First things first... A factor variable is a categorical variable. The levels of a factor variable is the possible categories, the value of the variable can fall in. E.g.:

> factor(sample(LETTERS, 10), levels = LETTERS)
 [1] M Y D B Z I G R T Q
Levels: A B C D E F G H I J K L M N O P Q R S T U V W X Y Z

Note how there are additional levels other than the value of the variable. Your error has to with you presumably comparing factor variables with different levels.

You can get the levels of a factor variable, like so:

> my_factor_var = factor(sample(LETTERS, 10), levels = LETTERS)
> my_factor_var
 [1] I V H X M L Z W Y E
Levels: A B C D E F G H I J K L M N O P Q R S T U V W X Y Z
> levels(my_factor_var)
 [1] "A" "B" "C" "D" "E" "F" "G" "H" "I" "J" "K" "L" "M" "N" "O" "P" "Q" "R" "S" "T" "U" "V" "W" "X" "Y" "Z"

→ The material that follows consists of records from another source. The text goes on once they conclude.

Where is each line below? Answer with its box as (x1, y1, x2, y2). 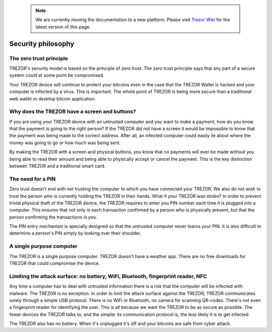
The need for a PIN (9, 175, 56, 182)
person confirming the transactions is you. (9, 214, 98, 220)
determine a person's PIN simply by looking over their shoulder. (9, 230, 142, 236)
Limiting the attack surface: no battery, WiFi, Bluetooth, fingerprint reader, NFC (9, 273, 208, 280)
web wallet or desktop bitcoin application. (9, 95, 96, 101)
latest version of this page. (35, 24, 91, 30)
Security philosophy (9, 39, 75, 48)
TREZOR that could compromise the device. (9, 260, 100, 266)
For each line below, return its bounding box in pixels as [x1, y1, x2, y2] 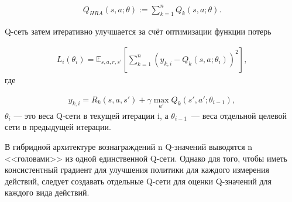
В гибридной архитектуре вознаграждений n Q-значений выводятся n [5, 140, 253, 152]
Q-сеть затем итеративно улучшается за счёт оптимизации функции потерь [5, 25, 272, 37]
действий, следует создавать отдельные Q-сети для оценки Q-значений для [5, 174, 272, 187]
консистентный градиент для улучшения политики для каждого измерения [5, 163, 270, 176]
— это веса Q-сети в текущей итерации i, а [13, 109, 169, 121]
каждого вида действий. [5, 186, 90, 198]
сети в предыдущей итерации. [5, 121, 111, 133]
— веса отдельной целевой [191, 109, 287, 121]
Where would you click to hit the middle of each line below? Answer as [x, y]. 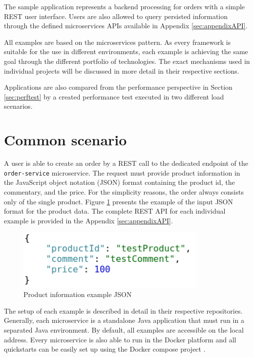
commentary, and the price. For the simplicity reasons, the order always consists [124, 191]
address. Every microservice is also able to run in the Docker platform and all [120, 339]
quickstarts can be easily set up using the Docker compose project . [105, 349]
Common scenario [65, 140]
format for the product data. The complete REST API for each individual [115, 211]
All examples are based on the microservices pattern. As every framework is [117, 42]
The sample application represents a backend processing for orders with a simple [125, 6]
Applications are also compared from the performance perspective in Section [118, 87]
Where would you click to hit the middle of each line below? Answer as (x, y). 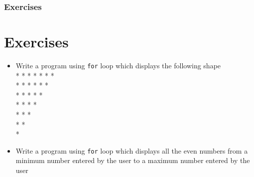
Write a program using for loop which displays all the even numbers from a (132, 150)
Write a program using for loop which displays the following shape (118, 65)
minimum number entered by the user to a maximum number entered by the (133, 160)
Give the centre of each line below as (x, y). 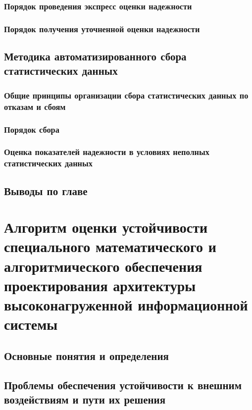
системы (31, 324)
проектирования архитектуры (100, 285)
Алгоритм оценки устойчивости (106, 227)
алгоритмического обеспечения (103, 266)
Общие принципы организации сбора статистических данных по (126, 95)
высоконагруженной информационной (126, 304)
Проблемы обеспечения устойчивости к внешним (123, 384)
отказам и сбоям (35, 106)
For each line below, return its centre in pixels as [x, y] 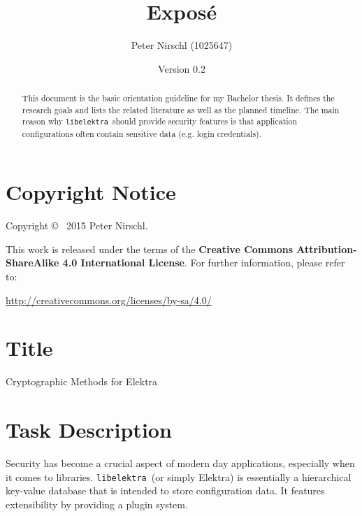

You can set the levels of a factor variable like so:

factor(my_factor_var, levels = unique(my_factor_var))
 [1] I V H X M L Z W Y E
Levels: I V H X M L Z W Y E

So bottomline - Try to look into factor variables and then check your confusion matrix again :slightly_smiling_face:


But in logistic regression the only binary (1,0) will work. Here status variable composite four factors A, B, C and D. So I am not sure about this model. Please, can you help me select the suitable model to identify loan defaulters for this case. Or this composite status variable will work with logistic regression?


I cannot tell you which model to use, you will have to look at your data and the question you want to ask your data. From what you've written it seems like you have to look into multi-class classification... As I wrote earlier you can try using the one-vs-all approach with logistic regression.